### THE PROBLEM
Exactly reproduce the lines from the line bearing "should I say" through the end of the listing, inclusive of both; pictures are to be omitted.

### MATERIAL TO PROCESS

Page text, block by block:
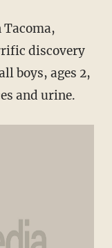
Tacoma,
discovery
boys, ages 2,
and urine.
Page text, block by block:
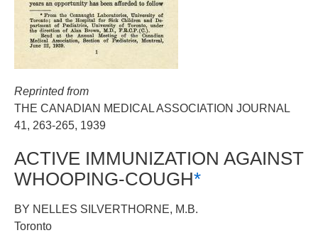
Reprinted from
THE CANADIAN MEDICAL ASSOCIATION JOURNAL
41, 263-265, 1939
ACTIVE IMMUNIZATION AGAINST
WHOOPING-COUGH*
BY NELLES SILVERTHORNE, M.B.
Toronto
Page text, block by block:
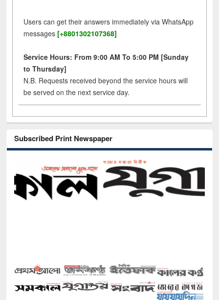
Users can get their answers immediately via WhatsApp
messages [+8801302107368]
Service Hours: From 9:00 AM To 5:00 PM [Sunday
to Thursday]
N.B. Requests received beyond the service hours will
be served on the next service day.
Subscribed Print Newspaper
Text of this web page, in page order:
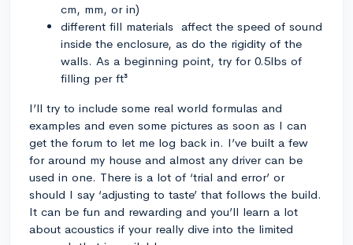
cm, mm, or in)
different fill materials affect the speed of sound
inside the enclosure, as do the rigidity of the
walls. As a beginning point, try for 0.5lbs of
filling per ft³
I’ll try to include some real world formulas and
examples and even some pictures as soon as I can
get the forum to let me log back in. I’ve built a few
for around my house and almost any driver can be
used in one. There is a lot of ‘trial and error’ or
should I say ‘adjusting to taste’ that follows the build.
It can be fun and rewarding and you’ll learn a lot
about acoustics if your really dive into the limited
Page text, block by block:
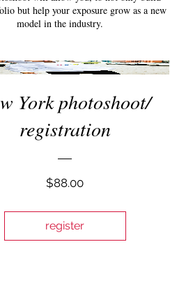
but help your exposure grow as a new
model in the industry.
York photoshoot/
registration
$88.00Price
register

### SOLUTION FOR THIS TASK
should I say ‘adjusting to taste’ that follows the build.
It can be fun and rewarding and you’ll learn a lot
about acoustics if your really dive into the limited
Page text, block by block:
but help your exposure grow as a new
model in the industry.
York photoshoot/
registration
$88.00Price
register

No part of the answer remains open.